### Exercise aim
The full set of records must be returned exactly, character for character.

● ● ●

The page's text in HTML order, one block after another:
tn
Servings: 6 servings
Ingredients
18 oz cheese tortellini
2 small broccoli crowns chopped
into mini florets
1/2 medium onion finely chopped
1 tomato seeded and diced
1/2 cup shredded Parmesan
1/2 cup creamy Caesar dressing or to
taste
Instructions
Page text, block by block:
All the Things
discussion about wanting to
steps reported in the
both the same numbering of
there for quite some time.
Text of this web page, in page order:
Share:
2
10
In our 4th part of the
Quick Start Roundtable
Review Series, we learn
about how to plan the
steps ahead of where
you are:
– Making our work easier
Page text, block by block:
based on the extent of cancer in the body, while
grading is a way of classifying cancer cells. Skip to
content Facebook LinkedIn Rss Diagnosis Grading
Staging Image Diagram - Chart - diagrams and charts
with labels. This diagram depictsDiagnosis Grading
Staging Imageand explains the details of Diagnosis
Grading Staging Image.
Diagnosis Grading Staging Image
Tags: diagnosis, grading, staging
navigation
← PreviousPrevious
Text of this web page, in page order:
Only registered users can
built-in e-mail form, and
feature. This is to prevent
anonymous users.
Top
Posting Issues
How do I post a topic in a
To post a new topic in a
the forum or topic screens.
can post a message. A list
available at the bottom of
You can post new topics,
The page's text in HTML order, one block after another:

● ● ●

### Result
The page's text in HTML order, one block after another:
tn
Servings: 6 servings
Ingredients
18 oz cheese tortellini
2 small broccoli crowns chopped
into mini florets
1/2 medium onion finely chopped
1 tomato seeded and diced
1/2 cup shredded Parmesan
1/2 cup creamy Caesar dressing or to
taste
Instructions
Page text, block by block:
All the Things
discussion about wanting to
steps reported in the
both the same numbering of
there for quite some time.
Text of this web page, in page order:
Share:
2
10
In our 4th part of the
Quick Start Roundtable
Review Series, we learn
about how to plan the
steps ahead of where
you are:
– Making our work easier
Page text, block by block:
based on the extent of cancer in the body, while
grading is a way of classifying cancer cells. Skip to
content Facebook LinkedIn Rss Diagnosis Grading
Staging Image Diagram - Chart - diagrams and charts
with labels. This diagram depictsDiagnosis Grading
Staging Imageand explains the details of Diagnosis
Grading Staging Image.
Diagnosis Grading Staging Image
Tags: diagnosis, grading, staging
navigation
← PreviousPrevious
Text of this web page, in page order:
Only registered users can
built-in e-mail form, and
feature. This is to prevent
anonymous users.
Top
Posting Issues
How do I post a topic in a
To post a new topic in a
the forum or topic screens.
can post a message. A list
available at the bottom of
You can post new topics,
The page's text in HTML order, one block after another:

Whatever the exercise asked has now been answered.